ACTIVITY ::
Copy all records precisely, apart from the pictures.

(Items listed in a dataset)

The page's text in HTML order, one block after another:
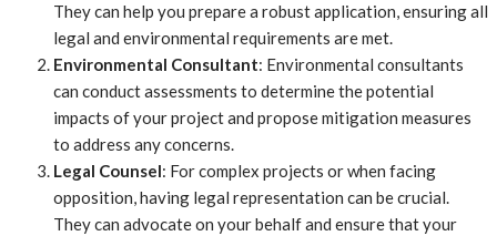
They can help you prepare a robust application, ensuring all
legal and environmental requirements are met.
Environmental Consultant: Environmental consultants
can conduct assessments to determine the potential
impacts of your project and propose mitigation measures
to address any concerns.
Legal Counsel: For complex projects or when facing
opposition, having legal representation can be crucial.
They can advocate on your behalf and ensure that your
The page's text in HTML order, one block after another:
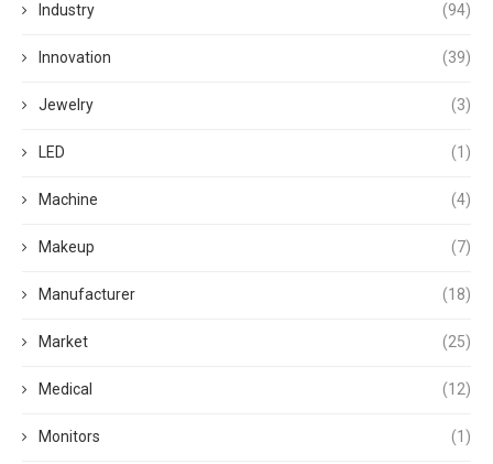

WRITTEN SOLUTION ::
The page's text in HTML order, one block after another:
They can help you prepare a robust application, ensuring all
legal and environmental requirements are met.
Environmental Consultant: Environmental consultants
can conduct assessments to determine the potential
impacts of your project and propose mitigation measures
to address any concerns.
Legal Counsel: For complex projects or when facing
opposition, having legal representation can be crucial.
They can advocate on your behalf and ensure that your
The page's text in HTML order, one block after another:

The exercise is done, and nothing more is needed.